◆ ASSIGNMENT: Images are to be omitted, and the rest of the records reproduced exactly.

◆ INFORMATION PROVIDED:
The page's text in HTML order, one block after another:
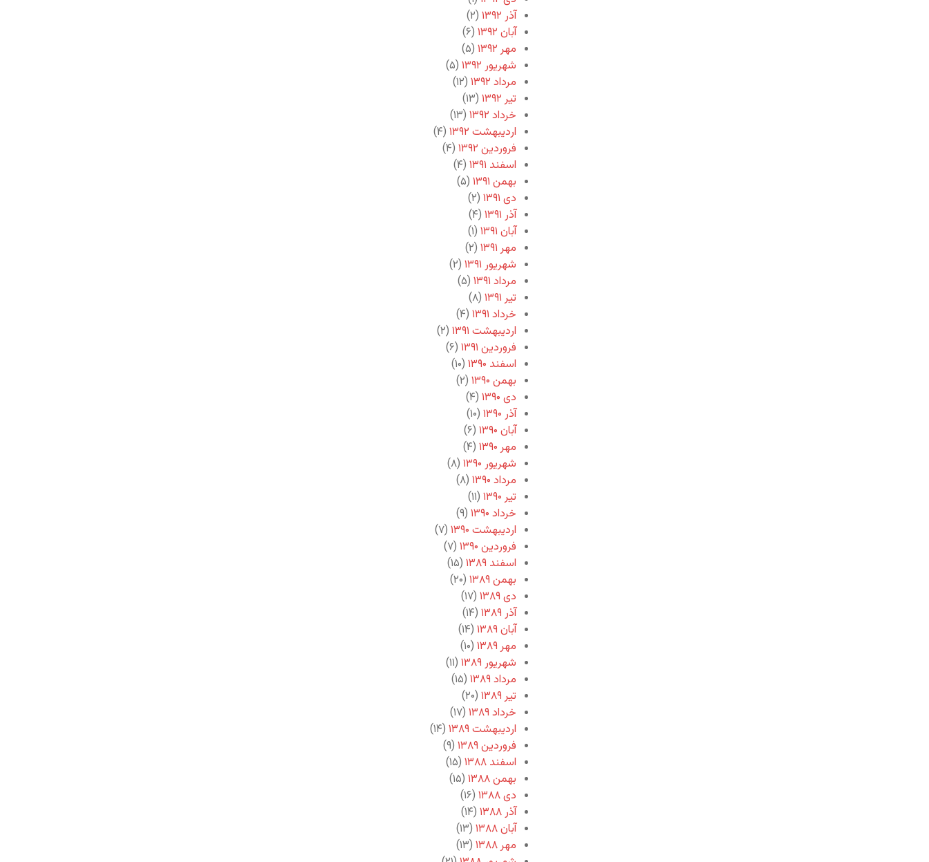
آذر ۱۳۹۲
(۲)
آبان ۱۳۹۲
(۶)
مهر ۱۳۹۲
(۵)
شهریور ۱۳۹۲
(۵)
مرداد ۱۳۹۲
(۱۲)
تیر ۱۳۹۲
(۱۳)
خرداد ۱۳۹۲
(۱۳)
اردیبهشت ۱۳۹۲
(۴)
فروردین ۱۳۹۲
(۴)
اسفند ۱۳۹۱
(۴)
بهمن ۱۳۹۱
(۵)
دی ۱۳۹۱
(۲)
آذر ۱۳۹۱
(۴)
آبان ۱۳۹۱
(۱)
مهر ۱۳۹۱
(۲)
شهریور ۱۳۹۱
(۲)
مرداد ۱۳۹۱
(۵)
تیر ۱۳۹۱
(۸)
خرداد ۱۳۹۱
(۴)
اردیبهشت ۱۳۹۱
(۲)
فروردین ۱۳۹۱
(۶)
اسفند ۱۳۹۰
(۱۰)
بهمن ۱۳۹۰
(۲)
دی ۱۳۹۰
(۴)
آذر ۱۳۹۰
(۱۰)
آبان ۱۳۹۰
(۶)
مهر ۱۳۹۰
(۴)
شهریور ۱۳۹۰
(۸)
مرداد ۱۳۹۰
(۸)
تیر ۱۳۹۰
(۱۱)
خرداد ۱۳۹۰
(۹)
اردیبهشت ۱۳۹۰
(۷)
فروردین ۱۳۹۰
(۷)
اسفند ۱۳۸۹
(۱۵)
بهمن ۱۳۸۹
(۲۰)
دی ۱۳۸۹
(۱۷)
آذر ۱۳۸۹
(۱۴)
آبان ۱۳۸۹
(۱۴)
مهر ۱۳۸۹
(۱۰)
شهریور ۱۳۸۹
(۱۱)
مرداد ۱۳۸۹
(۱۵)
تیر ۱۳۸۹
(۲۰)
خرداد ۱۳۸۹
(۱۷)
اردیبهشت ۱۳۸۹
(۱۴)
فروردین ۱۳۸۹
(۹)
اسفند ۱۳۸۸
(۱۵)
بهمن ۱۳۸۸
(۱۵)
دی ۱۳۸۸
(۱۶)
آذر ۱۳۸۸
(۱۴)
آبان ۱۳۸۸
(۱۳)
مهر ۱۳۸۸
(۱۳)
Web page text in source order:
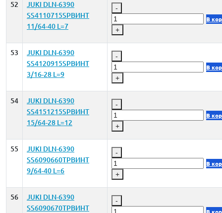
52
JUKI DLN-6390
SS4110715SPВИНТ
11/64-40 L=7
-
+
В
53
JUKI DLN-6390
SS4120915SPВИНТ
3/16-28 L=9
-
+
В
54
JUKI DLN-6390
SS4151215SPВИНТ
15/64-28 L=12
-
+
В
55
JUKI DLN-6390
SS6090660TPВИНТ
9/64-40 L=6
-
+
В
56
JUKI DLN-6390
SS6090670TPВИНТ
-
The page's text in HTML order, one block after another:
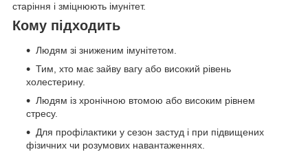
старіння і зміцнюють імунітет.
Кому підходить
Людям зі зниженим імунітетом.
Тим, хто має зайву вагу або високий рівень
холестерину.
Людям із хронічною втомою або високим рівнем
стресу.
Для профілактики у сезон застуд і при підвищених
фізичних чи розумових навантаженнях.
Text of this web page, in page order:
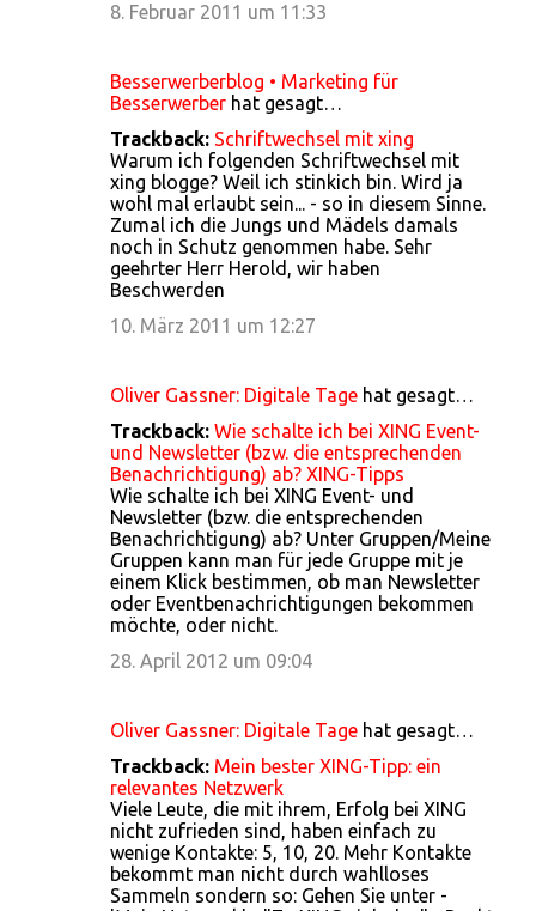
8. Februar 2011 um 11:33
Besserwerberblog • Marketing für
Besserwerber hat gesagt…
Trackback: Schriftwechsel mit xing
Warum ich folgenden Schriftwechsel mit
xing blogge? Weil ich stinkich bin. Wird ja
wohl mal erlaubt sein... - so in diesem Sinne.
Zumal ich die Jungs und Mädels damals
noch in Schutz genommen habe. Sehr
geehrter Herr Herold, wir haben
Beschwerden
10. März 2011 um 12:27
Oliver Gassner: Digitale Tage hat gesagt…
Trackback: Wie schalte ich bei XING Event-
und Newsletter (bzw. die entsprechenden
Benachrichtigung) ab? XING-Tipps
Wie schalte ich bei XING Event- und
Newsletter (bzw. die entsprechenden
Benachrichtigung) ab? Unter Gruppen/Meine
Gruppen kann man für jede Gruppe mit je
einem Klick bestimmen, ob man Newsletter
oder Eventbenachrichtigungen bekommen
möchte, oder nicht.
28. April 2012 um 09:04
Oliver Gassner: Digitale Tage hat gesagt…
Trackback: Mein bester XING-Tipp: ein
relevantes Netzwerk
Viele Leute, die mit ihrem, Erfolg bei XING
nicht zufrieden sind, haben einfach zu
wenige Kontakte: 5, 10, 20. Mehr Kontakte
bekommt man nicht durch wahlloses
Sammeln sondern so: Gehen Sie unter -
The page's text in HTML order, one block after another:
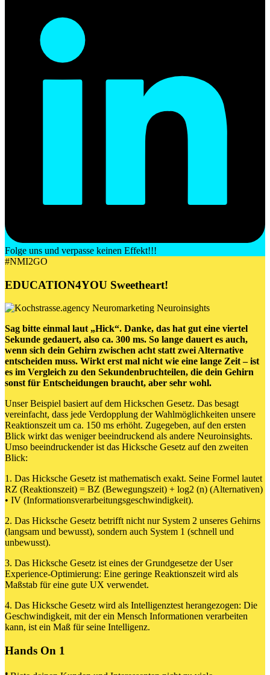
Folge uns und verpasse keinen Effekt!!!
#NMI2GO
EDUCATION4YOU Sweetheart!
Sag bitte einmal laut „Hick“. Danke, das hat gut eine viertel
Sekunde gedauert, also ca. 300 ms. So lange dauert es auch,
wenn sich dein Gehirn zwischen acht statt zwei Alternative
entscheiden muss. Wirkt erst mal nicht wie eine lange Zeit – ist
es im Vergleich zu den Sekundenbruchteilen, die dein Gehirn
sonst für Entscheidungen braucht, aber sehr wohl.
Unser Beispiel basiert auf dem Hickschen Gesetz. Das besagt
vereinfacht, dass jede Verdopplung der Wahlmöglichkeiten unsere
Reaktionszeit um ca. 150 ms erhöht. Zugegeben, auf den ersten
Blick wirkt das weniger beeindruckend als andere Neuroinsights.
Umso beeindruckender ist das Hicksche Gesetz auf den zweiten
Blick:
1. Das Hicksche Gesetz ist mathematisch exakt. Seine Formel lautet
RZ (Reaktionszeit) = BZ (Bewegungszeit) + log2 (n) (Alternativen)
• IV (Informationsverarbeitungsgeschwindigkeit).
2. Das Hicksche Gesetz betrifft nicht nur System 2 unseres Gehirns
(langsam und bewusst), sondern auch System 1 (schnell und
unbewusst).
3. Das Hicksche Gesetz ist eines der Grundgesetze der User
Experience-Optimierung: Eine geringe Reaktionszeit wird als
Maßstab für eine gute UX verwendet.
4. Das Hicksche Gesetz wird als Intelligenztest herangezogen: Die
Geschwindigkeit, mit der ein Mensch Informationen verarbeiten
kann, ist ein Maß für seine Intelligenz.
Hands On 1
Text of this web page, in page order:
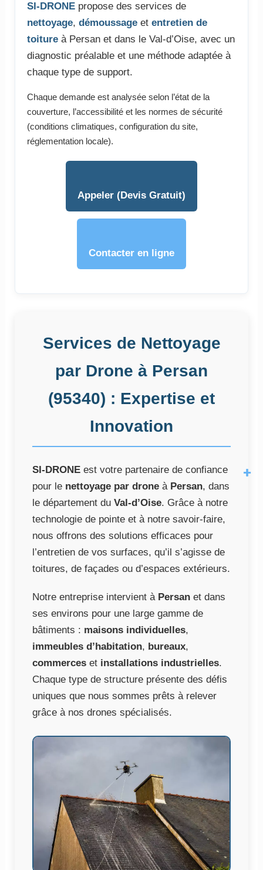
SI-DRONEpropose des services de
nettoyage, démoussageet entretien de
toitureà Persan et dans le Val-d’Oise, avec un
diagnostic préalable et une méthode adaptée à
chaque type de support.
Chaque demande est analysée selon l’état de la
couverture, l’accessibilité et les normes de sécurité
(conditions climatiques, configuration du site,
réglementation locale).
Appeler (Devis Gratuit)
Contacter en ligne
Services de Nettoyage
par Drone à Persan
(95340) : Expertise et
Innovation
SI-DRONEest votre partenaire de confiance
pour le nettoyage par droneà Persan, dans
le département du Val-d’Oise. Grâce à notre
technologie de pointe et à notre savoir-faire,
nous offrons des solutions efficaces pour
l’entretien de vos surfaces, qu’il s’agisse de
toitures, de façades ou d’espaces extérieurs.
Notre entreprise intervient à Persanet dans
ses environs pour une large gamme de
bâtiments : maisons individuelles,
immeubles d’habitation, bureaux,
commerceset installations industrielles.
Chaque type de structure présente des défis
uniques que nous sommes prêts à relever
grâce à nos drones spécialisés.
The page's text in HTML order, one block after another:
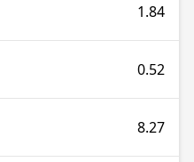
1.84
0.52
8.27
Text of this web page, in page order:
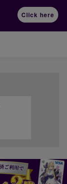
Click here
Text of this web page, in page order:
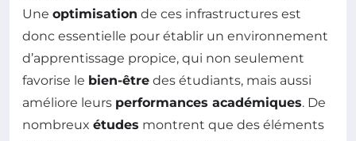
Une optimisation de ces infrastructures est
donc essentielle pour établir un environnement
d’apprentissage propice, qui non seulement
favorise le bien-être des étudiants, mais aussi
améliore leurs performances académiques. De
nombreux études montrent que des éléments
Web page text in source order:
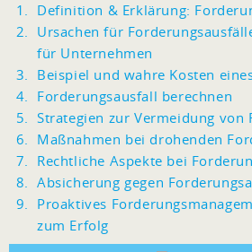
Definition & Erklärung:
Ursachen für
für Unternehmen
Beispiel und wahre Kosten
Forderungsausfall berechnen
Strategien zur Vermeidung von
Maßnahmen bei drohenden
Rechtliche Aspekte bei
Absicherung gegen
Proaktives
zum Erfolg

◆ RESULT OF THIS EXERCISE:
The page's text in HTML order, one block after another:
آذر ۱۳۹۲
(۲)
آبان ۱۳۹۲
(۶)
مهر ۱۳۹۲
(۵)
شهریور ۱۳۹۲
(۵)
مرداد ۱۳۹۲
(۱۲)
تیر ۱۳۹۲
(۱۳)
خرداد ۱۳۹۲
(۱۳)
اردیبهشت ۱۳۹۲
(۴)
فروردین ۱۳۹۲
(۴)
اسفند ۱۳۹۱
(۴)
بهمن ۱۳۹۱
(۵)
دی ۱۳۹۱
(۲)
آذر ۱۳۹۱
(۴)
آبان ۱۳۹۱
(۱)
مهر ۱۳۹۱
(۲)
شهریور ۱۳۹۱
(۲)
مرداد ۱۳۹۱
(۵)
تیر ۱۳۹۱
(۸)
خرداد ۱۳۹۱
(۴)
اردیبهشت ۱۳۹۱
(۲)
فروردین ۱۳۹۱
(۶)
اسفند ۱۳۹۰
(۱۰)
بهمن ۱۳۹۰
(۲)
دی ۱۳۹۰
(۴)
آذر ۱۳۹۰
(۱۰)
آبان ۱۳۹۰
(۶)
مهر ۱۳۹۰
(۴)
شهریور ۱۳۹۰
(۸)
مرداد ۱۳۹۰
(۸)
تیر ۱۳۹۰
(۱۱)
خرداد ۱۳۹۰
(۹)
اردیبهشت ۱۳۹۰
(۷)
فروردین ۱۳۹۰
(۷)
اسفند ۱۳۸۹
(۱۵)
بهمن ۱۳۸۹
(۲۰)
دی ۱۳۸۹
(۱۷)
آذر ۱۳۸۹
(۱۴)
آبان ۱۳۸۹
(۱۴)
مهر ۱۳۸۹
(۱۰)
شهریور ۱۳۸۹
(۱۱)
مرداد ۱۳۸۹
(۱۵)
تیر ۱۳۸۹
(۲۰)
خرداد ۱۳۸۹
(۱۷)
اردیبهشت ۱۳۸۹
(۱۴)
فروردین ۱۳۸۹
(۹)
اسفند ۱۳۸۸
(۱۵)
بهمن ۱۳۸۸
(۱۵)
دی ۱۳۸۸
(۱۶)
آذر ۱۳۸۸
(۱۴)
آبان ۱۳۸۸
(۱۳)
مهر ۱۳۸۸
(۱۳)
Web page text in source order:
52
JUKI DLN-6390
SS4110715SPВИНТ
11/64-40 L=7
-
+
В
53
JUKI DLN-6390
SS4120915SPВИНТ
3/16-28 L=9
-
+
В
54
JUKI DLN-6390
SS4151215SPВИНТ
15/64-28 L=12
-
+
В
55
JUKI DLN-6390
SS6090660TPВИНТ
9/64-40 L=6
-
+
В
56
JUKI DLN-6390
SS6090670TPВИНТ
-
The page's text in HTML order, one block after another:
старіння і зміцнюють імунітет.
Кому підходить
Людям зі зниженим імунітетом.
Тим, хто має зайву вагу або високий рівень
холестерину.
Людям із хронічною втомою або високим рівнем
стресу.
Для профілактики у сезон застуд і при підвищених
фізичних чи розумових навантаженнях.
Text of this web page, in page order:
8. Februar 2011 um 11:33
Besserwerberblog • Marketing für
Besserwerber hat gesagt…
Trackback: Schriftwechsel mit xing
Warum ich folgenden Schriftwechsel mit
xing blogge? Weil ich stinkich bin. Wird ja
wohl mal erlaubt sein... - so in diesem Sinne.
Zumal ich die Jungs und Mädels damals
noch in Schutz genommen habe. Sehr
geehrter Herr Herold, wir haben
Beschwerden
10. März 2011 um 12:27
Oliver Gassner: Digitale Tage hat gesagt…
Trackback: Wie schalte ich bei XING Event-
und Newsletter (bzw. die entsprechenden
Benachrichtigung) ab? XING-Tipps
Wie schalte ich bei XING Event- und
Newsletter (bzw. die entsprechenden
Benachrichtigung) ab? Unter Gruppen/Meine
Gruppen kann man für jede Gruppe mit je
einem Klick bestimmen, ob man Newsletter
oder Eventbenachrichtigungen bekommen
möchte, oder nicht.
28. April 2012 um 09:04
Oliver Gassner: Digitale Tage hat gesagt…
Trackback: Mein bester XING-Tipp: ein
relevantes Netzwerk
Viele Leute, die mit ihrem, Erfolg bei XING
nicht zufrieden sind, haben einfach zu
wenige Kontakte: 5, 10, 20. Mehr Kontakte
bekommt man nicht durch wahlloses
Sammeln sondern so: Gehen Sie unter -
The page's text in HTML order, one block after another:
Folge uns und verpasse keinen Effekt!!!
#NMI2GO
EDUCATION4YOU Sweetheart!
Sag bitte einmal laut „Hick“. Danke, das hat gut eine viertel
Sekunde gedauert, also ca. 300 ms. So lange dauert es auch,
wenn sich dein Gehirn zwischen acht statt zwei Alternative
entscheiden muss. Wirkt erst mal nicht wie eine lange Zeit – ist
es im Vergleich zu den Sekundenbruchteilen, die dein Gehirn
sonst für Entscheidungen braucht, aber sehr wohl.
Unser Beispiel basiert auf dem Hickschen Gesetz. Das besagt
vereinfacht, dass jede Verdopplung der Wahlmöglichkeiten unsere
Reaktionszeit um ca. 150 ms erhöht. Zugegeben, auf den ersten
Blick wirkt das weniger beeindruckend als andere Neuroinsights.
Umso beeindruckender ist das Hicksche Gesetz auf den zweiten
Blick:
1. Das Hicksche Gesetz ist mathematisch exakt. Seine Formel lautet
RZ (Reaktionszeit) = BZ (Bewegungszeit) + log2 (n) (Alternativen)
• IV (Informationsverarbeitungsgeschwindigkeit).
2. Das Hicksche Gesetz betrifft nicht nur System 2 unseres Gehirns
(langsam und bewusst), sondern auch System 1 (schnell und
unbewusst).
3. Das Hicksche Gesetz ist eines der Grundgesetze der User
Experience-Optimierung: Eine geringe Reaktionszeit wird als
Maßstab für eine gute UX verwendet.
4. Das Hicksche Gesetz wird als Intelligenztest herangezogen: Die
Geschwindigkeit, mit der ein Mensch Informationen verarbeiten
kann, ist ein Maß für seine Intelligenz.
Hands On 1
Text of this web page, in page order:
SI-DRONEpropose des services de
nettoyage, démoussageet entretien de
toitureà Persan et dans le Val-d’Oise, avec un
diagnostic préalable et une méthode adaptée à
chaque type de support.
Chaque demande est analysée selon l’état de la
couverture, l’accessibilité et les normes de sécurité
(conditions climatiques, configuration du site,
réglementation locale).
Appeler (Devis Gratuit)
Contacter en ligne
Services de Nettoyage
par Drone à Persan
(95340) : Expertise et
Innovation
SI-DRONEest votre partenaire de confiance
pour le nettoyage par droneà Persan, dans
le département du Val-d’Oise. Grâce à notre
technologie de pointe et à notre savoir-faire,
nous offrons des solutions efficaces pour
l’entretien de vos surfaces, qu’il s’agisse de
toitures, de façades ou d’espaces extérieurs.
Notre entreprise intervient à Persanet dans
ses environs pour une large gamme de
bâtiments : maisons individuelles,
immeubles d’habitation, bureaux,
commerceset installations industrielles.
Chaque type de structure présente des défis
uniques que nous sommes prêts à relever
grâce à nos drones spécialisés.
The page's text in HTML order, one block after another:
1.84
0.52
8.27
Text of this web page, in page order:
Click here
Text of this web page, in page order:
Une optimisation de ces infrastructures est
donc essentielle pour établir un environnement
d’apprentissage propice, qui non seulement
favorise le bien-être des étudiants, mais aussi
améliore leurs performances académiques. De
nombreux études montrent que des éléments
Web page text in source order:
Definition & Erklärung:
Ursachen für
für Unternehmen
Beispiel und wahre Kosten
Forderungsausfall berechnen
Strategien zur Vermeidung von
Maßnahmen bei drohenden
Rechtliche Aspekte bei
Absicherung gegen
Proaktives
zum Erfolg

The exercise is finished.